Час пик | страница 46



Но больше всего меня раздражало воспоминание о том, что именно мое безупречное здоровье и перечеркнуло когда-то мои честолюбивые планы. Это произошло в первые годы войны, еще до ареста Трусика и Анджея. Мой однокашник и сосед Янек Сувальский (тот, которого я встретил на аэродроме) как раз сочинял свои первые поэтические произведения. Не стану скрывать: я находился тогда под влиянием этой яркой личности и решил тайно последовать его примеру. К сожалению, хотя я и научился кое-как рифмовать, ни в одном из моих стихотворений никогда не прозвучала ни подлинная тоска, ни подлинное страдание. Теперь-то я знаю, что мне просто не на что было жаловаться. На войну? Из-за войны тяжело страдали все, кроме спекулянтов и богачей, каждый жевал хлеб, выданный по карточкам, и каждого поджидала за углом гибель. Мой зарифмованный патриотизм напоминал стихи из букваря, вроде:

Вперед, без страха и сомненья, На подвиг доблестный, друзья!

Я, восемнадцатилетний мальчишка, в этой войне находил выход для своей энергии, хотя и рисковал жизнью.
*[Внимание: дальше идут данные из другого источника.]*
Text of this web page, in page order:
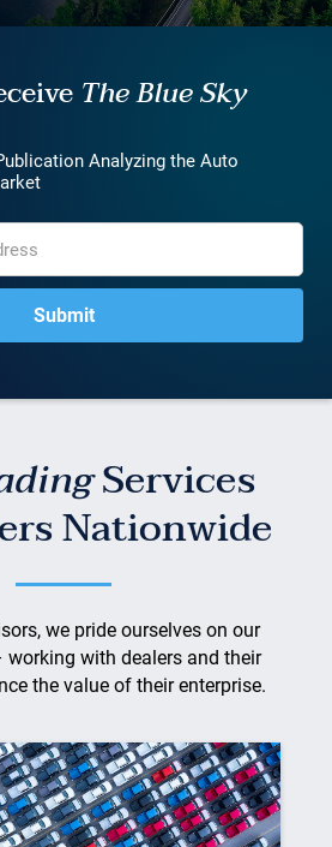
The Blue Sky
Analyzing the Auto
Services
Nationwide
we pride ourselves on our
with dealers and their
the value of their enterprise.
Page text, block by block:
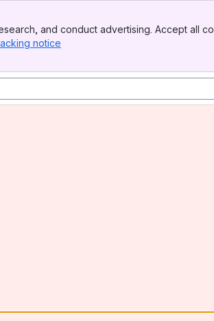
and conduct advertising. Accept all
notice

Каждое утро я срывался с постели, исполненный жажды действия, дрожа от тревоги и от радостного ожидания. И стыдно признаться, я чувствовал себя счастливым. Иное дело Сувальский: он от рождения был ребенком болезненным, со слабым сердцем, капризным пищеводом и затемненными легкими. Вместо того чтобы гонять мяч, щупать девчонок, танцевать и тратить время на глупые занятия здоровых людей, Сувальский часто болел и, лежа в постели, волей-неволей читал ^все, что ему попадало в руки. Его заумные на первый взгляд стихи (у него была склонность к художественной усложненности и понятное стремление замаскировать свои физические недостатки), по сути, были исполнены самой обыкновенной тоски по жизни, девушкам, по футболу. Позднее он стал выражать в стихах свою жажду действия, стремление к борьбе, то есть все то, что для меня было обычным. В его произведениях звучало подлинное страдание, источником которого было чахлое здоровье.

Наблюдая за своим впечатлительным товарищем, я пришел к наивному убеждению, что поэзии придают глубину главным образом болезни или физические недостатки. И в самом деле, разве Словацкий не был с детства болезненным, как свидетельствует «Час раздумья»? Разве Шелли не был чахоточным, а Байрон хромым? А Бодлер, постепенно съедаемый сифилисом? С полной серьезностью я думал о том, не заразиться ли мне от соседа туберкулезом или не проглотить ли толченого стекла. На венерическую болезнь я не мог отважиться даже в мыслях – слишком много мне довелось слышать в детстве об отваливающихся носах. Я удержался от подобного шага, вспомнив, что у Адама Мицкевича было довольно завидное здоровье. Кроме того, думая о нем, я понял, что страдания по причине неразделенной любви могут стать превосходной подкормкой и для моей поэзии.